Hola, salut à toi et welcome Atacama!

Last time I heard music from a composer/architect, the piece was called Metastasis and the guy's name was Ιάννης Ξενάκης. Seriously, that piece changed my perception of glissandi :mrgreen: 

Christian


----------



## Thonex (Aug 23, 2008)

Bienvenue à notre petit coin de l'univers musical. 

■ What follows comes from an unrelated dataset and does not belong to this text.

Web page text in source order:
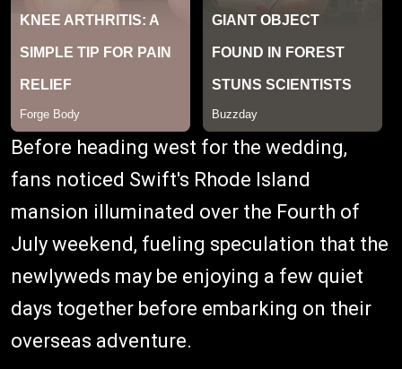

Nous sommes heureux de vous avoir ici. Ne vous inquiétez pas de votre anglais...
de toutes facon, il semble que les Européens parlent anglais mieux que les Américains. 

Cheers,

T


----------



## Robobino (Aug 23, 2008)

Thonex @ Sat Aug 23 said:


> de toutes facon, il semble que les Européens parlent anglais mieux que les Américains.
> 
> Cheers,
> 
> T


Pas juste les Européens, les Québécois aussi, héhé... Parlez-en à notre belle Céline... o-[][]-o


----------



## alphonse (Aug 23, 2008)

hola amigo san pedro es mi pueblito non sans dec good music

si po


----------



## Atacama (Aug 23, 2008)

Hello,
I'm very glad about your kind words....
I feel fine about this forum.., better than others,....
and I hope you will listen to my music,
Beside I need to have a feedback from you,
Whatever bad or good critics, everything is welcome
in order to progress....
Cheers
Pablo

DESERT SONGS (Arabian dreams): 

http://www.box.net/shared/z6l1jyfx15 
http://www.box.net/shared/7tyg3c797f 
http://www.box.net/shared/bzanskkxrp 

I hope you can enjoy 

Greetings


----------



## Atacama (Aug 23, 2008)

San Pedro de Atacama?
Are you kidding?
Cheers again


----------



## CFDG (Aug 25, 2008)

Robobino @ Sat Aug 23 said:


> Pas juste les Européens, les Québécois aussi, héhé... Parlez-en à notre belle Céline... o-[][]-o


En passant, on attend toujours des excuses officielles pour nous avoir confié Roch Voisine si longtemps. >8o o=<


----------



## Markus S (Sep 14, 2008)

Hi from Paris also! :D


----------